42 Aquarii

Observation data Epoch J2000.0 Equinox ICRS
- Constellation: Aquarius
- Right ascension: 22^{h} 16^{m} 48.04643^{s}
- Declination: −12° 49′ 53.1673″
- Apparent magnitude (V): 5.34

Characteristics
- Evolutionary stage: giant
- Spectral type: K1 III
- B−V color index: 1.132±0.001

Astrometry
- Radial velocity (R_{v}): +13.0±4.2 km/s
- Proper motion (μ): RA: +1.89 mas/yr Dec.: +5.03 mas/yr
- Parallax (π): 7.3032±0.1451 mas
- Distance: 447 ± 9 ly (137 ± 3 pc)
- Absolute magnitude (M_{V}): −0.93

Details
- Mass: 3.14±0.27 M_{☉}
- Radius: 11.24+0.23 −0.32 R_{☉}
- Luminosity: 69.950±3.907 L_{☉}
- Surface gravity (log g): 2.90 cgs
- Temperature: 4,980+71 −51 K
- Metallicity [Fe/H]: +0.00±0.04 dex
- Rotational velocity (v sin i): 3.43 km/s
- Age: 470±150 Myr
- Other designations: 42 Aqr, BD−13°6148, HD 211361, HIP 110000, HR 8496, SAO 164974

Database references
- SIMBAD: data

= 42 Aquarii =

Star in the constellation Aquarius

42 Aquarii is a single star located 447 light years away from the Sun in the zodiac constellation of Aquarius. 42 Aquarii is its Flamsteed designation. It is visible to the naked eye as a faint, orange-hued star with an apparent visual magnitude of 5.34. This object is moving further from the Sun with a heliocentric radial velocity of around +13 km/s.

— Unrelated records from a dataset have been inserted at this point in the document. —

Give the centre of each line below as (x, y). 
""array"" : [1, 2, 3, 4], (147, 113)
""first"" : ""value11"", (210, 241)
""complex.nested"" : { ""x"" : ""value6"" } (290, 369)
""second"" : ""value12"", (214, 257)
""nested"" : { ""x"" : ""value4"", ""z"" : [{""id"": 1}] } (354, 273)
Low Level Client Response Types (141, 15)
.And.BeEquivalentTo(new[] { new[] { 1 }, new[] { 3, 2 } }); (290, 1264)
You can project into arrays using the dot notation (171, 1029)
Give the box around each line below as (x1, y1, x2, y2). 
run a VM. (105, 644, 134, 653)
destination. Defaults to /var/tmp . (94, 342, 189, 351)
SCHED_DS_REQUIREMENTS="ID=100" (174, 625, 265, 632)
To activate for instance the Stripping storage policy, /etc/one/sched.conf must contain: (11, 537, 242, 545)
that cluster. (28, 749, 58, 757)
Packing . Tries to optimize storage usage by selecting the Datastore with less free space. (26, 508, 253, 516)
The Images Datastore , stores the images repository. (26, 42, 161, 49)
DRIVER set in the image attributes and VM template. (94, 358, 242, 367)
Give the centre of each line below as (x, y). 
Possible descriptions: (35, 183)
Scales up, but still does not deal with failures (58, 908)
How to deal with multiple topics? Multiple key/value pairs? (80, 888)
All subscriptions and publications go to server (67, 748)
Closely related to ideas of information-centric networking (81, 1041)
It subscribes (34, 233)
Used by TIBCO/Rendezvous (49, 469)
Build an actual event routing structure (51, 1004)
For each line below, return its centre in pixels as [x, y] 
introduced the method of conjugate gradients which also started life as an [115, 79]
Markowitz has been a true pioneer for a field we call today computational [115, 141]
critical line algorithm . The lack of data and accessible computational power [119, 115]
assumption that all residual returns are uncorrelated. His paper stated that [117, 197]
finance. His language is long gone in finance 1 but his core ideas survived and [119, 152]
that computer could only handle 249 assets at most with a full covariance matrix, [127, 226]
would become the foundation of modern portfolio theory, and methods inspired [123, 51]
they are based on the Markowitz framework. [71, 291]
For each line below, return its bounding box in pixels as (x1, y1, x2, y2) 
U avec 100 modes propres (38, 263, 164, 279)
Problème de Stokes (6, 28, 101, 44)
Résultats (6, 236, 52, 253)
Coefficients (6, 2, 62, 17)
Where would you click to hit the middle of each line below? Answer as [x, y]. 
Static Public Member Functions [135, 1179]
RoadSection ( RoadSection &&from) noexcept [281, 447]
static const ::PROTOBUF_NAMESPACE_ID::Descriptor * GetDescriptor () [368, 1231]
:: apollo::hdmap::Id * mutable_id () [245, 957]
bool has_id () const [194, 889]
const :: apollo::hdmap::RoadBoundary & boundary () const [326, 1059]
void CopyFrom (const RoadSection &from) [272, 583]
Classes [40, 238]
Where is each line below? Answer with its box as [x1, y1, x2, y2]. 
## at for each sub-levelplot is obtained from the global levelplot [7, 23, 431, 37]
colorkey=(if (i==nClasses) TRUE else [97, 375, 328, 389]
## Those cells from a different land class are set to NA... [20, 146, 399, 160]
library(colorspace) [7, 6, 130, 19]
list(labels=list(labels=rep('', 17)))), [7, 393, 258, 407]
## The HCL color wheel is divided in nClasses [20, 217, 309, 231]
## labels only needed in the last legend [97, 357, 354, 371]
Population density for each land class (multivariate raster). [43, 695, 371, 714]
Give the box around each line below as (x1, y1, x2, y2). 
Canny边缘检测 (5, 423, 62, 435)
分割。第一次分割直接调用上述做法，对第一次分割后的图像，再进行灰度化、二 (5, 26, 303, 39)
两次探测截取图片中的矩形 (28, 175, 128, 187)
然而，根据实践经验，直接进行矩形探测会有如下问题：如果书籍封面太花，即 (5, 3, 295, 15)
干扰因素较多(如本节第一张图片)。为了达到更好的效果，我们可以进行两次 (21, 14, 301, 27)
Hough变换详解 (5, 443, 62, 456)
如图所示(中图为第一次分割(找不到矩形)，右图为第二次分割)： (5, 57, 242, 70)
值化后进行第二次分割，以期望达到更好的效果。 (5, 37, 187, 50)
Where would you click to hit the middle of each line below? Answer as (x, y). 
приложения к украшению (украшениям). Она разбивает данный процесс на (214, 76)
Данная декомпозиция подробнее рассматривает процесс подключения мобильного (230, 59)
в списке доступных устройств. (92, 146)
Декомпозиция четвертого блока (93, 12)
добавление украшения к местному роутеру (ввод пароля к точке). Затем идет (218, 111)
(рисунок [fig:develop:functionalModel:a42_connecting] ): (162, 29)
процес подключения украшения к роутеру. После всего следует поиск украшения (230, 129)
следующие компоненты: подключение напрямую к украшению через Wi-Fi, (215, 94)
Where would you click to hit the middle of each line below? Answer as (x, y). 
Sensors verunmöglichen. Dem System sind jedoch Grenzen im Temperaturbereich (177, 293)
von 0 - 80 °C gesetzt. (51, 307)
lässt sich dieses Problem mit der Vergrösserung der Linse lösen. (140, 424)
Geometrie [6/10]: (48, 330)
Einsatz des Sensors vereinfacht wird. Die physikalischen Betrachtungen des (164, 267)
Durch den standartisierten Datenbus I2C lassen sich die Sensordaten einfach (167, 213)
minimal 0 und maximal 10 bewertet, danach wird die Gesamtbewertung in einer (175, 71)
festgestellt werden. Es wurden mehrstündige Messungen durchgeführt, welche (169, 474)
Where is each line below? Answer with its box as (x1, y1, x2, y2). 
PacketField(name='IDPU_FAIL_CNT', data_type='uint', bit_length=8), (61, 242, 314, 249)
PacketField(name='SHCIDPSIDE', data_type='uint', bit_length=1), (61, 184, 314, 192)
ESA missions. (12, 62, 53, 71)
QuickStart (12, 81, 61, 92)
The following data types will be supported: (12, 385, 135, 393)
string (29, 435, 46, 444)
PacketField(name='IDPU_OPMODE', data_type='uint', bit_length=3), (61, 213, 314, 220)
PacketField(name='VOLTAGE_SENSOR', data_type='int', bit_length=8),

This object is an evolved giant star with a stellar classification of K1 III, most likely (82% chance) on the horizontal branch. It is around 470 million years old with a projected rotational velocity of 3.4 km/s. The star has over three times the mass of the Sun and has expanded to 11 times the Sun's radius. It is radiating 70 times the luminosity of the Sun from its enlarged photosphere at an effective temperature of 4,980 K.